**Directions**
Among the lines below, list those containing the string "hanging".

**Recorded data**
──────────────────────────────

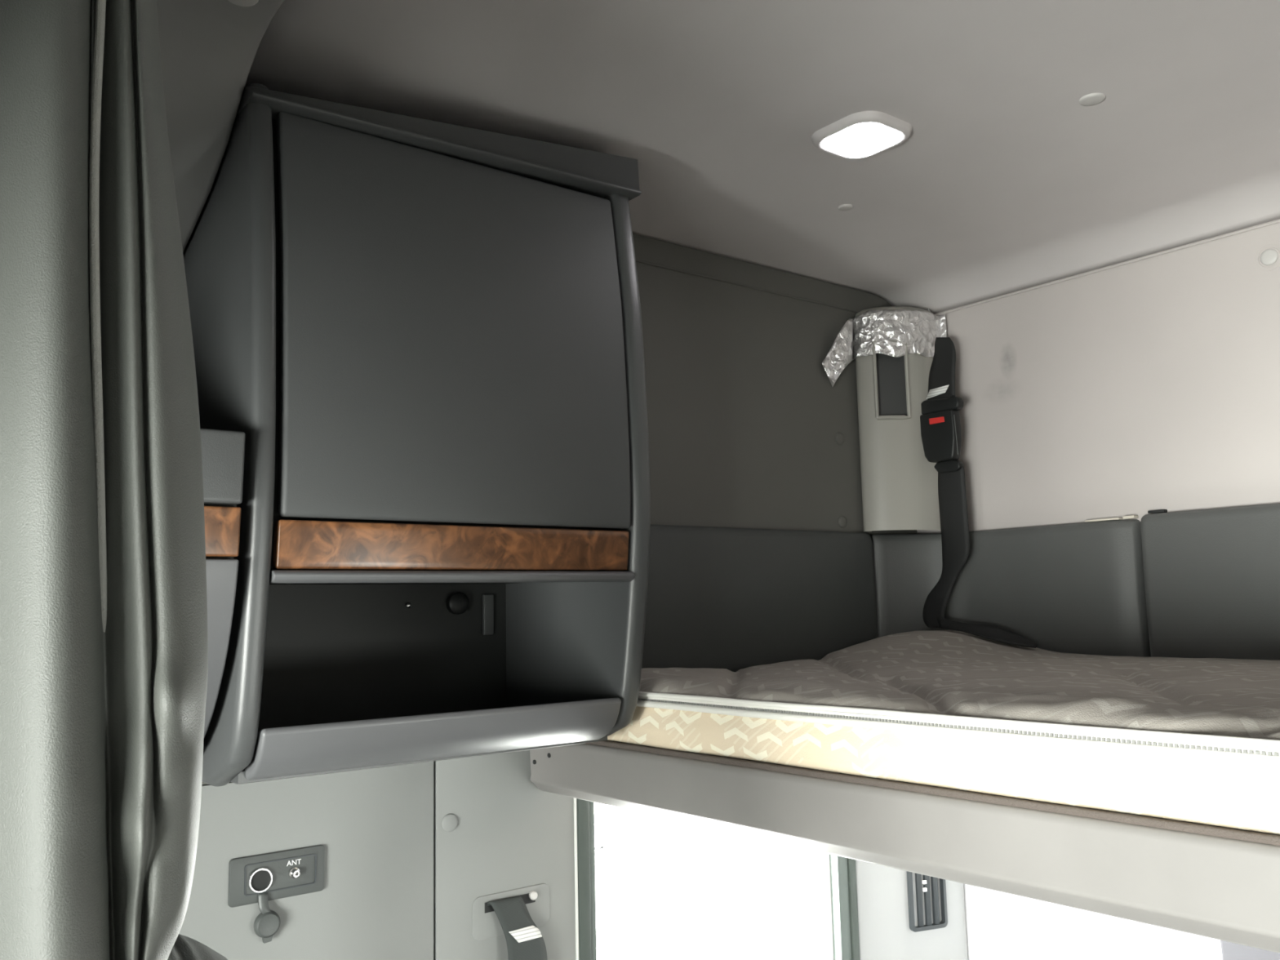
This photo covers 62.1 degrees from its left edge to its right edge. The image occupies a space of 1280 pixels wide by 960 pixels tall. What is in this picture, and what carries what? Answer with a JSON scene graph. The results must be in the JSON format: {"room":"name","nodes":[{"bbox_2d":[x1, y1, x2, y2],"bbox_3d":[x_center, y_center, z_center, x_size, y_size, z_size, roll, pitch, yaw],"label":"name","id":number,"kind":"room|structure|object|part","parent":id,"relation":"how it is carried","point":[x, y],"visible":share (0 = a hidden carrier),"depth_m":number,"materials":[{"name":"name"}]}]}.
{"room":"vehicle interior","nodes":[
{"label":"vehicle interior","id":0,"kind":"room"},
{"bbox_2d":[156,0,284,252],"bbox_3d":[-0.194,-0.499,0.210,0.797,0.225,2.360,4,-9,-38],"label":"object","id":1,"kind":"structure","parent":0,"point":[208,48],"depth_m":1.11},
{"bbox_2d":[0,0,208,959],"bbox_3d":[-0.363,0.001,0.572,0.256,1.027,0.134,-1,-7,-3],"label":"privacy curtain","id":2,"kind":"object","parent":1,"relation":"hanging from","point":[104,635],"visible":1,"depth_m":0.54,"materials":[{"name":"grey fabric"}]},
{"bbox_2d":[227,0,258,6],"bbox_3d":[-0.388,-0.470,1.034,0.032,0.005,0.032,4,-9,-38],"label":"plug","id":3,"kind":"object","parent":1,"relation":"attached to","point":[239,2],"visible":1,"depth_m":1.04,"materials":[{"name":"grey plastic"}]},
{"bbox_2d":[178,233,917,959],"bbox_3d":[0.009,0.729,1.744,1.556,2.471,0.062,4,-9,-38],"label":"wall","id":4,"kind":"structure","parent":0,"point":[398,885],"depth_m":1.61,"materials":[{"name":"grey plastic"}]},
{"bbox_2d":[200,428,245,737],"bbox_3d":[-0.632,0.145,1.052,0.358,0.371,0.348,4,-9,-38],"label":"cabinet","id":5,"kind":"object","parent":4,"relation":"attached to","point":[223,451],"visible":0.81,"depth_m":1.04,"materials":[{"name":"grey plastic"}]},
{"bbox_3d":[-0.604,0.200,1.011,0.358,0.241,0.238,4,-9,-38],"label":"panel","id":6,"kind":"part","parent":5,"relation":"part of","materials":[{"name":"grey plastic"}]},
{"bbox_3d":[-0.535,-0.021,0.942,0.358,0.071,0.020,4,-9,-38],"label":"drawer","id":7,"kind":"part","parent":5,"relation":"part of","materials":[{"name":"grey plastic"}]},
{"bbox_2d":[227,844,324,943],"bbox_3d":[-0.459,0.528,1.351,0.122,0.107,0.016,4,-9,-38],"label":"socket plate","id":8,"kind":"object","parent":4,"relation":"attached to","point":[261,878],"visible":1,"depth_m":1.35,"materials":[{"name":"grey plastic"}]},
{"bbox_2d":[247,866,272,893],"bbox_3d":[-0.480,0.504,1.341,0.030,0.030,0.010,4,-9,-38],"label":"power socket","id":9,"kind":"object","parent":8,"relation":"attached to","point":[260,879],"depth_m":1.34,"materials":[{"name":"black plastic"}]},
{"bbox_3d":[-0.463,0.505,1.358,0.122,0.058,0.006,4,-9,-38],"label":"plate","id":10,"kind":"part","parent":8,"relation":"part of","materials":[{"name":"grey plastic"}]},
{"bbox_2d":[182,82,650,786],"bbox_3d":[-0.287,-0.061,1.362,0.525,0.814,0.331,4,-9,-38],"label":"upper cabinet","id":11,"kind":"object","parent":4,"relation":"attached to","point":[423,338],"visible":0.93,"depth_m":1.24,"materials":[{"name":"grey plastic"}]},
{"bbox_3d":[-0.481,-0.044,1.206,0.026,0.753,0.331,4,-9,-38],"label":"panel","id":12,"kind":"part","parent":11,"relation":"part of","materials":[{"name":"grey plastic"}]},
{"bbox_3d":[-0.388,-0.015,1.482,0.476,0.720,0.009,4,-9,-38],"label":"panel","id":13,"kind":"part","parent":11,"relation":"part of","materials":[{"name":"grey plastic"}]},
{"bbox_3d":[-0.303,0.335,1.342,0.476,0.012,0.238,4,-9,-38],"label":"panel","id":14,"kind":"part","parent":11,"relation":"part of","materials":[{"name":"grey plastic"}]},
{"bbox_2d":[269,564,621,584],"bbox_3d":[-0.293,0.122,1.348,0.476,0.012,0.288,4,-9,-38],"label":"shelf","id":15,"kind":"object","parent":11,"relation":"attached to","point":[272,566],"depth_m":1.38,"materials":[{"name":"grey"}]},
{"bbox_3d":[-0.194,0.111,1.222,0.461,0.013,0.022,4,-9,-38],"label":"pull rail","id":16,"kind":"part","parent":11,"relation":"part of","materials":[{"name":"grey"}]},
{"bbox_3d":[-0.206,-0.171,1.265,0.450,0.447,0.049,4,-9,-38],"label":"door","id":17,"kind":"part","parent":11,"relation":"part of","materials":[{"name":"grey plastic"}]},
{"bbox_3d":[-0.263,0.178,1.538,0.032,0.032,0.014,4,-9,-38],"label":"latch knob","id":18,"kind":"part","parent":11,"relation":"part of","materials":[{"name":"black plastic"}]},
{"bbox_3d":[-0.225,0.199,1.571,0.017,0.059,0.006,4,-9,-38],"label":"strike plate","id":19,"kind":"part","parent":11,"relation":"part of","materials":[{"name":"grey plastic"}]},
{"bbox_3d":[-0.097,-0.017,1.506,0.030,0.753,0.331,4,-9,-38],"label":"panel","id":20,"kind":"part","parent":11,"relation":"part of","materials":[{"name":"grey plastic"}]},
{"bbox_2d":[441,813,457,831],"bbox_3d":[-0.271,0.488,1.513,0.025,0.025,0.005,4,-9,-38],"label":"plug","id":21,"kind":"object","parent":4,"relation":"attached to","point":[449,822],"visible":1,"depth_m":1.51,"materials":[{"name":"grey plastic"}]},
{"bbox_2d":[472,883,549,959],"bbox_3d":[-0.179,0.690,1.544,0.131,0.178,0.027,4,-9,-38],"label":"belt","id":22,"kind":"object","parent":4,"relation":"attached to","point":[516,914],"visible":1,"depth_m":1.54,"materials":[{"name":"grey fabric"}]},
{"bbox_2d":[573,797,578,959],"bbox_3d":[-0.098,0.688,1.627,0.004,0.525,0.009,4,-9,-38],"label":"trim","id":23,"kind":"structure","parent":4,"relation":"attached to","point":[575,799],"depth_m":1.63,"materials":[{"name":"grey plastic"}]},
{"bbox_2d":[576,798,860,959],"bbox_3d":[0.144,0.701,1.838,0.637,0.510,0.048,4,-9,-38],"label":"window","id":24,"kind":"structure","parent":4,"relation":"in","point":[838,873],"depth_m":1.98,"materials":[{"name":"grey"}]},
{"bbox_3d":[0.135,0.701,1.839,0.560,0.442,0.012,4,-9,-38],"label":"frame","id":25,"kind":"part","parent":24,"relation":"part of","materials":[{"name":"white plastic"}]},
{"bbox_2d":[635,259,860,312],"bbox_3d":[0.184,-0.367,1.991,0.900,0.004,0.004,4,-9,-38],"label":"trim","id":26,"kind":"structure","parent":4,"relation":"attached to","point":[637,260],"depth_m":2.00,"materials":[{"name":"black plastic"}]},
{"bbox_2d":[641,524,876,671],"bbox_3d":[0.146,0.214,1.866,0.816,0.265,0.028,4,-9,-38],"label":"pad","id":27,"kind":"object","parent":4,"relation":"attached to","point":[734,599],"visible":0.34,"depth_m":1.89,"materials":[{"name":"grey leather"}]},
{"bbox_2d":[838,515,846,528],"bbox_3d":[0.401,0.083,2.102,0.023,0.023,0.005,4,-9,-38],"label":"plug","id":28,"kind":"object","parent":4,"relation":"attached to","point":[842,520],"visible":1,"depth_m":2.10,"materials":[{"name":"grey plastic"}]},
{"bbox_2d":[854,306,940,532],"bbox_3d":[0.539,-0.128,2.170,0.195,0.464,0.088,1,-7,-18],"label":"pillar cover","id":29,"kind":"structure","parent":4,"relation":"attached to","point":[900,486],"depth_m":2.13,"materials":[{"name":"grey plastic"}]},
{"bbox_2d":[822,308,946,386],"bbox_3d":[0.495,-0.271,2.166,0.289,0.180,0.068,0,-7,-10],"label":"aluminum foil","id":30,"kind":"object","parent":29,"relation":"attached to","point":[919,330],"visible":0.87,"depth_m":2.15,"materials":[{"name":"silver metal"}]},
{"bbox_2d":[920,337,1037,648],"bbox_3d":[0.629,0.010,2.052,0.047,0.619,0.236,4,-9,-38],"label":"belt","id":31,"kind":"object","parent":29,"relation":"hanging from","point":[940,420],"visible":1,"depth_m":2.09,"materials":[{"name":"black fabric"}]},
{"bbox_3d":[0.599,-0.148,2.117,0.020,0.030,0.096,4,-9,-38],"label":"latch plate","id":32,"kind":"part","parent":31,"relation":"part of","materials":[{"name":"black plastic"}]},
{"bbox_2d":[855,859,968,959],"bbox_3d":[0.538,1.216,2.008,0.243,1.520,0.073,4,-9,-38],"label":"wall panel","id":33,"kind":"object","parent":4,"relation":"attached to","point":[885,933],"depth_m":2.03,"materials":[{"name":"grey plastic"}]},
{"bbox_2d":[906,871,947,932],"bbox_3d":[0.551,0.776,2.054,0.084,0.175,0.021,1,-7,-21],"label":"air vent","id":34,"kind":"object","parent":33,"relation":"attached to","point":[936,924],"visible":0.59,"depth_m":2.04,"materials":[{"name":"grey plastic"}]},
{"bbox_2d":[244,0,1279,313],"bbox_3d":[0.719,-0.547,0.934,1.515,0.074,2.350,4,-9,-38],"label":"ceiling","id":35,"kind":"structure","parent":0,"point":[1002,182],"depth_m":1.39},
{"bbox_2d":[837,204,853,210],"bbox_3d":[0.337,-0.447,1.744,0.024,0.005,0.024,4,-9,-38],"label":"plug","id":36,"kind":"object","parent":35,"relation":"attached to","point":[844,206],"visible":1,"depth_m":1.74,"materials":[{"name":"grey plastic"}]},
{"bbox_2d":[811,111,912,159],"bbox_3d":[0.307,-0.473,1.473,0.116,0.016,0.120,4,-9,-38],"label":"recessed light","id":37,"kind":"object","parent":35,"relation":"in","point":[864,134],"visible":1,"depth_m":1.45,"materials":[{"name":"white plastic"}]},
{"bbox_2d":[1079,93,1105,106],"bbox_3d":[0.589,-0.495,1.386,0.032,0.005,0.032,4,-9,-38],"label":"plug","id":38,"kind":"object","parent":35,"relation":"attached to","point":[1093,99],"visible":1,"depth_m":1.38,"materials":[{"name":"grey plastic"}]},
{"bbox_2d":[916,218,1279,959],"bbox_3d":[1.350,0.641,1.272,0.060,2.470,2.470,4,-9,-38],"label":"wall","id":39,"kind":"structure","parent":0,"point":[1137,388],"depth_m":1.91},
{"bbox_2d":[529,740,1279,953],"bbox_3d":[0.924,0.325,0.976,0.938,0.090,2.340,4,-9,-38],"label":"bunk bed frame","id":40,"kind":"structure","parent":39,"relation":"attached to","point":[1214,882],"depth_m":1.00,"materials":[{"name":"grey"}]},
{"bbox_2d":[607,630,1279,834],"bbox_3d":[0.927,0.217,0.983,0.932,0.126,2.304,4,-9,-38],"label":"mattress","id":41,"kind":"object","parent":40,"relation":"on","point":[1189,740],"visible":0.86,"depth_m":1.09,"materials":[{"name":"white fabric"}]},
{"bbox_3d":[0.929,0.194,0.988,0.925,0.078,2.304,4,-9,-38],"label":"panel","id":42,"kind":"part","parent":41,"relation":"part of","materials":[{"name":"grey fabric"}]},
{"bbox_2d":[870,515,1151,657],"bbox_3d":[0.701,0.218,2.033,0.506,0.263,0.119,-6,-8,35],"label":"pad","id":43,"kind":"object","parent":39,"relation":"attached to","point":[1078,588],"depth_m":1.99,"materials":[{"name":"plastic"}]},
{"bbox_3d":[0.843,0.070,1.903,0.016,0.005,0.093,4,-9,-38],"label":"backing strip","id":44,"kind":"part","parent":43,"relation":"part of","materials":[{"name":"white plastic"}]},
{"bbox_2d":[934,219,1279,315],"bbox_3d":[1.315,-0.468,1.365,0.005,0.005,2.300,4,-9,-38],"label":"trim","id":45,"kind":"structure","parent":39,"relation":"attached to","point":[1277,220],"depth_m":1.93,"materials":[{"name":"white plastic"}]},
{"bbox_2d":[1147,509,1167,513],"bbox_3d":[0.897,0.055,1.844,0.012,0.005,0.029,4,-9,-38],"label":"clip","id":46,"kind":"object","parent":39,"relation":"attached to","point":[1158,511],"visible":1,"depth_m":1.84,"materials":[{"name":"black plastic"}]},
{"bbox_2d":[1140,502,1279,660],"bbox_3d":[1.449,0.091,1.117,0.037,0.264,1.862,4,-9,-38],"label":"pad","id":47,"kind":"object","parent":39,"relation":"attached to","point":[1211,576],"visible":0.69,"depth_m":1.74,"materials":[{"name":"leather"}]},
{"bbox_2d":[1220,940,1279,959],"bbox_3d":[1.496,0.927,0.995,0.020,0.730,1.780,4,-9,-38],"label":"pad","id":48,"kind":"object","parent":39,"relation":"attached to","point":[1230,951],"visible":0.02,"depth_m":1.68,"materials":[{"name":"grey"}]},
{"bbox_2d":[1254,244,1279,271],"bbox_3d":[1.024,-0.362,1.730,0.002,0.044,0.044,4,-9,-38],"label":"washer","id":49,"kind":"object","parent":39,"relation":"attached to","point":[1258,264],"visible":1,"depth_m":1.73,"materials":[{"name":"white plastic"}]},
{"bbox_2d":[1260,248,1278,265],"bbox_3d":[1.023,-0.362,1.729,0.005,0.027,0.027,4,-9,-38],"label":"plug","id":50,"kind":"object","parent":39,"relation":"attached to","point":[1269,256],"visible":1,"depth_m":1.73,"materials":[{"name":"grey plastic"}]},
{"bbox_3d":[-0.020,1.797,0.025,3.620,0.060,2.470,4,-9,-38],"label":"floor","id":51,"kind":"structure","parent":0,"visible":0},
{"bbox_2d":[167,933,227,959],"bbox_3d":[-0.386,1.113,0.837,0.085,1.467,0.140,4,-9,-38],"label":"cushion","id":52,"kind":"object","parent":51,"relation":"on","point":[184,948],"visible":0.27,"depth_m":0.90,"materials":[{"name":"grey fabric"}]}
]}

──────────────────────────────

**Exercise result**
{"bbox_2d":[0,0,208,959],"bbox_3d":[-0.363,0.001,0.572,0.256,1.027,0.134,-1,-7,-3],"label":"privacy curtain","id":2,"kind":"object","parent":1,"relation":"hanging from","point":[104,635],"visible":1,"depth_m":0.54,"materials":[{"name":"grey fabric"}]},
{"bbox_2d":[920,337,1037,648],"bbox_3d":[0.629,0.010,2.052,0.047,0.619,0.236,4,-9,-38],"label":"belt","id":31,"kind":"object","parent":29,"relation":"hanging from","point":[940,420],"visible":1,"depth_m":2.09,"materials":[{"name":"black fabric"}]},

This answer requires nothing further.